*Task prompt:* Repeat only the stretch of lines below that runs from the line with "也| 崔琯見上五年珙居竦翻 二月癸亥加盧龍節度使檢校工部尚書楊志誠檢校吏部" through the line with "告身并批答賜之| 自唐以來凡讓官者皆有批答不允復扶又翻下同 文頴不受而去", unaltered.
(Exercise materials)
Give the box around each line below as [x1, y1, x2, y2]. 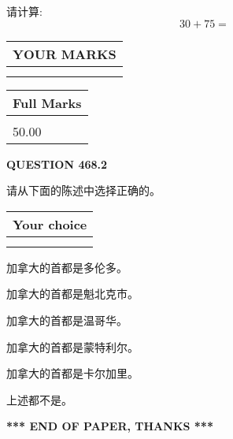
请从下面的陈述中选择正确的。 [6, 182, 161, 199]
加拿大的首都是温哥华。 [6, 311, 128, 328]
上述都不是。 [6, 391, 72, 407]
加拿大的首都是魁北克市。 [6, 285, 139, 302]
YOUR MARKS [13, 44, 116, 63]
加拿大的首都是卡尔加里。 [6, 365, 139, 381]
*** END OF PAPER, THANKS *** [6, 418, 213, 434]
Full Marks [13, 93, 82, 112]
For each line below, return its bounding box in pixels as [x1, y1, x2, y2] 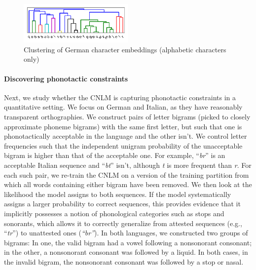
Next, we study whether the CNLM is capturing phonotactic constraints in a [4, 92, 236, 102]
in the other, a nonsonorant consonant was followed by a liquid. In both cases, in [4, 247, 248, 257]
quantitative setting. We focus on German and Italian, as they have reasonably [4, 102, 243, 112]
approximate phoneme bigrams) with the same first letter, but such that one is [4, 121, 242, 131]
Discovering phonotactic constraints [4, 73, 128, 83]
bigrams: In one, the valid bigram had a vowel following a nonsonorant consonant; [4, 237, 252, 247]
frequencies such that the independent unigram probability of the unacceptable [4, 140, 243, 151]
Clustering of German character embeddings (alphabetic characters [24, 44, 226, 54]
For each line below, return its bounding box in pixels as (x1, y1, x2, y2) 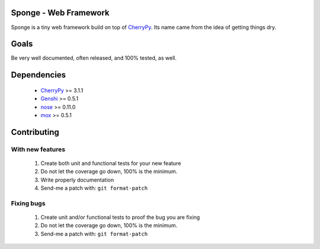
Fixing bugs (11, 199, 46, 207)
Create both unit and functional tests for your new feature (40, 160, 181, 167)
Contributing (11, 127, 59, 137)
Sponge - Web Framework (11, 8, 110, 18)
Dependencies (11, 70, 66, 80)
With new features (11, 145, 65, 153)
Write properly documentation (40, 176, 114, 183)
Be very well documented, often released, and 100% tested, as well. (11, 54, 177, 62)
(End Exercise materials)
(Exercise materials)
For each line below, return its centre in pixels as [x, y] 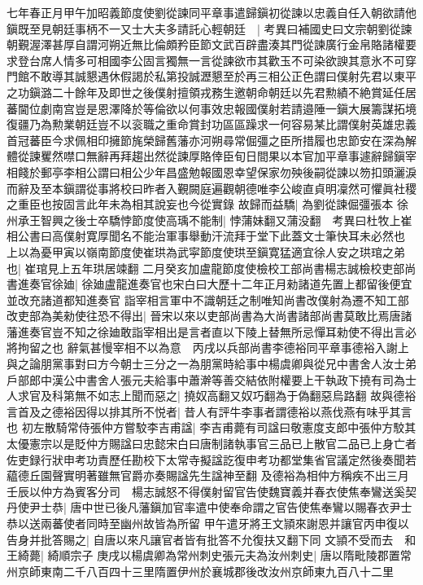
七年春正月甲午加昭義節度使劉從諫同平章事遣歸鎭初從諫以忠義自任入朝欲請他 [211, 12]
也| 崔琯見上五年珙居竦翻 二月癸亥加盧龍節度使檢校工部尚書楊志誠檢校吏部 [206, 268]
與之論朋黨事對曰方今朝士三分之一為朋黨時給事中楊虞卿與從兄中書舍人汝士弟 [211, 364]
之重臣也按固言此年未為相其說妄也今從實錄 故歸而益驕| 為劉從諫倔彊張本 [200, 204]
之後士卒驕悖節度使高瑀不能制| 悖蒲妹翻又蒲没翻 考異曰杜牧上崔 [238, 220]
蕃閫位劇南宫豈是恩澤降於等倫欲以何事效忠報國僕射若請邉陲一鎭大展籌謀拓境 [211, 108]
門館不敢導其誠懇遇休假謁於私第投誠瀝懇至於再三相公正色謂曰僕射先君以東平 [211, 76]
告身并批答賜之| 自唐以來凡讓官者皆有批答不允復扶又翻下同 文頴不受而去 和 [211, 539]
(End Exercise materials)
*Your response:*
也| 崔琯見上五年珙居竦翻 二月癸亥加盧龍節度使檢校工部尚書楊志誠檢校吏部 [206, 268]
與之論朋黨事對曰方今朝士三分之一為朋黨時給事中楊虞卿與從兄中書舍人汝士弟 [211, 364]
之重臣也按固言此年未為相其說妄也今從實錄 故歸而益驕| 為劉從諫倔彊張本 [200, 204]
之後士卒驕悖節度使高瑀不能制| 悖蒲妹翻又蒲没翻 考異曰杜牧上崔 [238, 220]
蕃閫位劇南宫豈是恩澤降於等倫欲以何事效忠報國僕射若請邉陲一鎭大展籌謀拓境 [211, 108]
門館不敢導其誠懇遇休假謁於私第投誠瀝懇至於再三相公正色謂曰僕射先君以東平 [211, 76]
告身并批答賜之| 自唐以來凡讓官者皆有批答不允復扶又翻下同 文頴不受而去 和 [211, 539]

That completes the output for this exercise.